The agency also said Tuesday that the same Hezbollah cell planning that assassination was responsible for an explosion in Tel Aviv in September 2023 that was aimed at killing former defense minister Moshe Ya’alon. Nobody was harmed in the bombing.

According to the Kan report Wednesday, a number of senior security officials held a meeting where they established new guidelines for senior IDF commanders aimed at keeping them out of harm’s way while allowing them to still carry out their operational duties.

Hezbollah operatives form a human barrier during the funeral procession of slain top Hezbollah military commander Fuad Shukr in Beirut’s southern suburbs on August 1, 2024. (Khaled Desouki/AFP)

In late July, an Israeli airstrike killed Shukr, Hezbollah’s most senior military commander, in what it said was a response to a rocket strike on Majdal Shams which killed 12 children.

At the time, Hezbollah leader Hassan Nasrallah said Israel should expect “rage and revenge” in retaliation, vowing that citizens of Israel would “weep terribly” in the days ahead.

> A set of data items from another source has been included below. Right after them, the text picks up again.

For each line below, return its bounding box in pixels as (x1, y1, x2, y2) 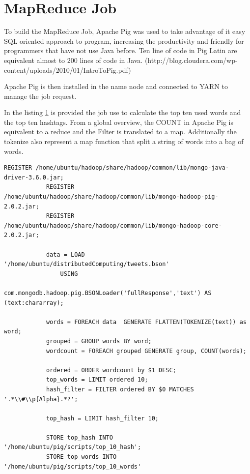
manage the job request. (4, 90, 77, 101)
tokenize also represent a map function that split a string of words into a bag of (4, 136, 244, 147)
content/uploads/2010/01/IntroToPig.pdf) (4, 64, 131, 75)
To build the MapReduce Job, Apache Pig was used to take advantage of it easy (4, 26, 246, 36)
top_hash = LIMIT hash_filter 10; (46, 415, 159, 422)
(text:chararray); (4, 299, 64, 306)
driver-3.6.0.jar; (4, 174, 64, 181)
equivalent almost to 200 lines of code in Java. (4, 55, 143, 65)
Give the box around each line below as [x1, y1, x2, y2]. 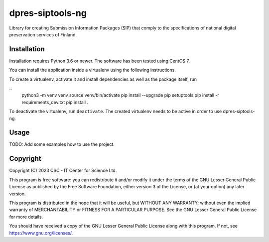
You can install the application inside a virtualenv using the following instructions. [9, 67, 176, 73]
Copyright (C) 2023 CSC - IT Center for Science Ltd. [9, 167, 117, 174]
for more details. [9, 214, 43, 220]
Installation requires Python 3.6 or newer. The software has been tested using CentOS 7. [9, 58, 190, 64]
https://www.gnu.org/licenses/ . [9, 230, 73, 236]
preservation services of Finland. [9, 31, 77, 37]
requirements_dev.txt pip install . [21, 99, 89, 105]
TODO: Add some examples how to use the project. [9, 141, 115, 147]
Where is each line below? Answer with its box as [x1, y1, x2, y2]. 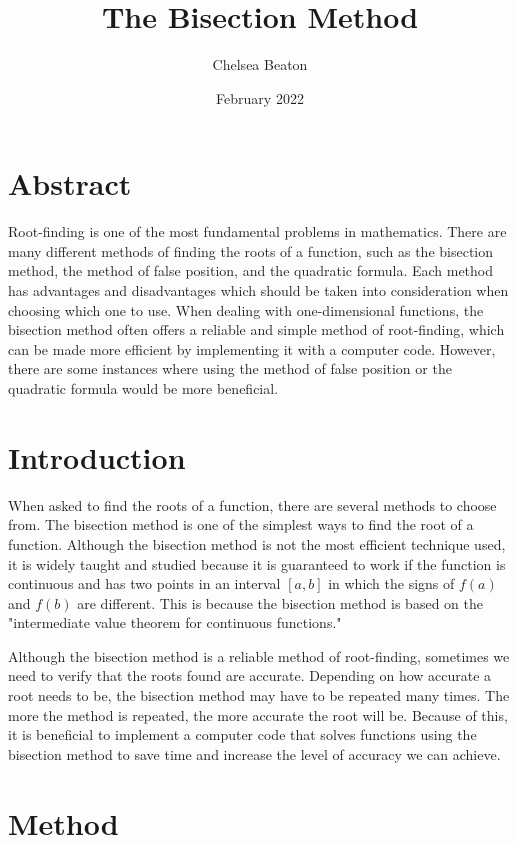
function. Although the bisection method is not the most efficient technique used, [8, 533, 506, 554]
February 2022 [216, 87, 304, 108]
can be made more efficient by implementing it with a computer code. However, [8, 338, 496, 359]
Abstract [8, 163, 132, 204]
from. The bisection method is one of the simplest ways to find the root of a [8, 514, 474, 535]
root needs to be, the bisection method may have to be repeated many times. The [8, 685, 510, 706]
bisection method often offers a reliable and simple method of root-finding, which [8, 319, 505, 340]
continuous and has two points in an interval [8, 573, 281, 594]
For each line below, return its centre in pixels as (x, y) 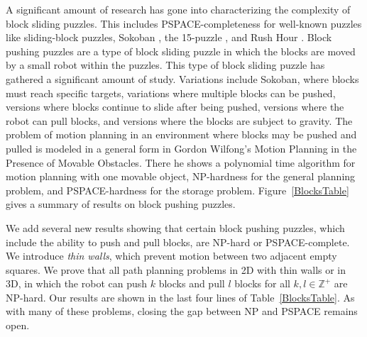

In late August, Israeli fighter jets simultaneously struck hundreds of Hezbollah targets in what the military said was a preemptive operation against weaponry that was about to be used in a major attack on central and northern Israel, widely seen as the terror group’s response to Shukr’s killing. The terror group still managed to fire several hundred rockets at northern Israel in the attack.

In March 2023, Hezbollah carried out a bombing attack at Israel’s Megiddo Junction, seriously injuring a man. A senior Hezbollah commander in the terror group’s elite Radwan Force, responsible for that bombing, was killed in an IDF strike in February.

During more than 11 months of nearly daily cross-border fire between Israel and Lebanon, 26 civilians in Israel and 20 IDF soldiers have been killed, as have more than 450 Hezbollah operatives and more than 140 civilians in Lebanon.

The fighting has also displaced tens of thousands of people on both sides of the border from their homes.